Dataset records
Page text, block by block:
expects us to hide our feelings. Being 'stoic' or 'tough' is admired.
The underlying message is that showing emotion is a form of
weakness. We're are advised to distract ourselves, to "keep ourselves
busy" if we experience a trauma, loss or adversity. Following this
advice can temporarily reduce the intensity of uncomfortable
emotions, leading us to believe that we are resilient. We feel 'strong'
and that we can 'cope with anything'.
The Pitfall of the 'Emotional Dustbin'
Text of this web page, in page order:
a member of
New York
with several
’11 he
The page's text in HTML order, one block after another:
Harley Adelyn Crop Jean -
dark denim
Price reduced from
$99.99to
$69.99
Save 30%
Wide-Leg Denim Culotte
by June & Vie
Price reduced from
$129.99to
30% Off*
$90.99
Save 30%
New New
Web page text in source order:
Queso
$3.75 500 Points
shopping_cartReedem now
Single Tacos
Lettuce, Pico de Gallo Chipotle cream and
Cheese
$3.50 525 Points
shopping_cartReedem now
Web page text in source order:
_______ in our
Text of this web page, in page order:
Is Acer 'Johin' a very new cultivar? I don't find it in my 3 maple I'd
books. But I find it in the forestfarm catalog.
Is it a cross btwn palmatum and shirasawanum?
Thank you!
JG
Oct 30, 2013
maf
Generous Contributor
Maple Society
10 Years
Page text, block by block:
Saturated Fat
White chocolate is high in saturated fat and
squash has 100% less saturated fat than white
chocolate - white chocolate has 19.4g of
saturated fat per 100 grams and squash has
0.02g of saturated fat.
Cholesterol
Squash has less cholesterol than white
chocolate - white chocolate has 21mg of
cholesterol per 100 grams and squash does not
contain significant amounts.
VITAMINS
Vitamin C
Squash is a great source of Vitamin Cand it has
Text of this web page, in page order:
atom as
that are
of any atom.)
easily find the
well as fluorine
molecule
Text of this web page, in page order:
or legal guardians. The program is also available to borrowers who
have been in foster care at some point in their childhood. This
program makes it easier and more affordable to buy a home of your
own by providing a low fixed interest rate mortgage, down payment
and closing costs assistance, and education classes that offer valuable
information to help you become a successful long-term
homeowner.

YOUR TASK — The answer should reproduce all of the data without any alteration.

PROBLEM SOLUTION —
Page text, block by block:
expects us to hide our feelings. Being 'stoic' or 'tough' is admired.
The underlying message is that showing emotion is a form of
weakness. We're are advised to distract ourselves, to "keep ourselves
busy" if we experience a trauma, loss or adversity. Following this
advice can temporarily reduce the intensity of uncomfortable
emotions, leading us to believe that we are resilient. We feel 'strong'
and that we can 'cope with anything'.
The Pitfall of the 'Emotional Dustbin'
Text of this web page, in page order:
a member of
New York
with several
’11 he
The page's text in HTML order, one block after another:
Harley Adelyn Crop Jean -
dark denim
Price reduced from
$99.99to
$69.99
Save 30%
Wide-Leg Denim Culotte
by June & Vie
Price reduced from
$129.99to
30% Off*
$90.99
Save 30%
New New
Web page text in source order:
Queso
$3.75 500 Points
shopping_cartReedem now
Single Tacos
Lettuce, Pico de Gallo Chipotle cream and
Cheese
$3.50 525 Points
shopping_cartReedem now
Web page text in source order:
_______ in our
Text of this web page, in page order:
Is Acer 'Johin' a very new cultivar? I don't find it in my 3 maple I'd
books. But I find it in the forestfarm catalog.
Is it a cross btwn palmatum and shirasawanum?
Thank you!
JG
Oct 30, 2013
maf
Generous Contributor
Maple Society
10 Years
Page text, block by block:
Saturated Fat
White chocolate is high in saturated fat and
squash has 100% less saturated fat than white
chocolate - white chocolate has 19.4g of
saturated fat per 100 grams and squash has
0.02g of saturated fat.
Cholesterol
Squash has less cholesterol than white
chocolate - white chocolate has 21mg of
cholesterol per 100 grams and squash does not
contain significant amounts.
VITAMINS
Vitamin C
Squash is a great source of Vitamin Cand it has
Text of this web page, in page order:
atom as
that are
of any atom.)
easily find the
well as fluorine
molecule
Text of this web page, in page order:
or legal guardians. The program is also available to borrowers who
have been in foster care at some point in their childhood. This
program makes it easier and more affordable to buy a home of your
own by providing a low fixed interest rate mortgage, down payment
and closing costs assistance, and education classes that offer valuable
information to help you become a successful long-term
homeowner.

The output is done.